3- Transcription and analysis of the data: The 55-hour long recordings were entirely transcribed in the three different languages used by the researcher in the interviews (English, Polish and French - the interviews in Polish were transcribed by an external help hired for this). The transcriptions were analyzed with a qualitative data analysis tool, and special attention was put on the use of different languages by respondents during the course of the interview.
4- Results were disseminated in international conferences and scientific seminars, leading to one completed and two pending publications. As specified in the Data Management Plan of the project, the data and results will continue to exploited by the researcher in her further research.
5- Contributions to the public debate were made through newspaper articles and interviews given to different media outlets. They popularized and promoted a vision informed by social sciences on the issue of LGBTQ rights in Poland and in Europe, putting forward perspectives that look at this issue through an intersectional, critical lens and consider East/West economic and symbolic inequalities.
- An innovative exploration of how East/West economic, political and symbolic inequalities have impacted LGBTQ transnational organizing and cooperation in Europe. MIGREMOV shows that these inequalities, which affect the way transnational activist networks function, influence the role, position and social and geographical mobility of Polish LGBTQ activists. This result is relevant to the broader discussion about relations of power within progressive transnational organizing.

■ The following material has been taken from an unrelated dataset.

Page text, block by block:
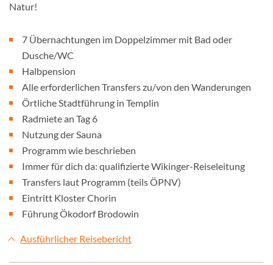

- Valuable hypotheses as to what conditions enable the emergence of “migrant activism”, i.e. mobilization as migrants, in a given context. In particular, MIGREMOV has pointed to the role of existing economic, social and cultural capital, to the influence of different types of migration/integration regime (especially discussing the significance of multiculturalism), and to the felt need for reinforcement of intersectional belonging (in this case Polish & LGBT) in times of crisis (e.g. the AIDS crisis or the Brexit crisis).
- Meaningful input in the study of individual biographies, especially in relation to social movement studies, adding the notions of transnational social capital, and migration. MIGREMOV demonstrated that migration plans can take place in a broader dynamics of converting social capital acquired through activism into other fields as a social mobility strategy. This result confirms the role of activism as a crucial space of socialization, with major implications on activists’ lives. It calls for more systematic consideration of transnational social capital and transnational circulation in relation to both social/political movements and social mobility.
- Finally, MIGREMOV has shown that stigmatization as migrants / Eastern Europeans can lead either to de-politicization or re-politicization according to the context and resources available to the person subjected to the stigma. Some respondents tended to internalize such stigma whereas others described a new phase of politicization, this time related to their Polish identity, even leading back to collective action in some instances.